After six years of planning, the Academic Senate officially approved the combination of SF State's Physiological Psychology Master's Program and the Psychological Research Program.
Tuesday's meeting - between the Academic Senate and Coordinator of the Physiological Psychology Master's Program Mark Geisler and Chair of the Psychology Department Kathleen Mosier - was the second consecutive meeting that discussed the repercussions of combining two programs, which Geisler has confirmed to be minimal.
"No one is being let go, no one is being fired - literally. The students that come into the program, most of them have been entered under the Psychological Research concentration, which has an 80 - 90 percent overlap with the physiology psychology," said Geisler.
The psychology department started to debate integrating the two programs when the duties of the Physiological Psychology Master's Program became impossible to handle after Geisler was forced to conduct the program by himself.
"I think we didn't know what direction the department wanted to go in," said Mosier. "We left the program on the books, so it was still available to be revived. We weren't sure if we were going to beef up the program."
This may sound like a problem for students who are focusing on obtaining their master's degrees in physiology psychology and are planning to pursue their studies further and get a Ph.D. later on, but Geisler guarantees that the combining of the two programs will not harm a student's chance to receive a degree in physiological psychology.
Currently the 2005 - 2006 bulletin provides a section for the Physiological Psychology Program but directs students to enroll in Psychology Research. Although the psychology department has already been enforcing the integration of the two programs, Geisler explains that it was still necessary for the department to receive the green light from the Academic Council Committee.

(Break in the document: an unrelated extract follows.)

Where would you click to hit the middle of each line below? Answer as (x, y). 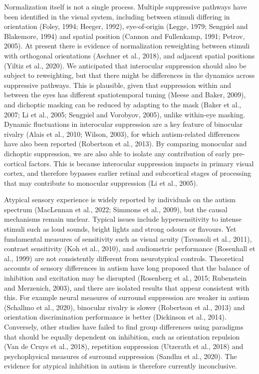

"In order to make it official, even though we've been doing this forever, when you discontinue something just as I wanted to create a whole new program, I would have to do all the justification, get it approved through all the levels, and that is the same process to create something as it is something to end a program" said Geisler.
The approval from the Academic Council Committee will remove the physiologcal psychology section in the 2006- 2007 bulletin and will instead display only the Psychological Research Program.
Marija Dregic, a third year psychology international graduate student, was planning to enroll in the Physiological Psychology Program when the school bulletin referred her to register for the Psychological Research Program.
"This program supports the ideas of us who are always struggling with the main area of study. This will benefit the program, since all other psychology departments are very specific, it is very good to have one that it is more general," said Dregic.
Mosier has high hopes for the future and is confident that this move help facilitate the psychology department.
"This will strengthen the overall master level that we are offering. The more integration, the stronger we are."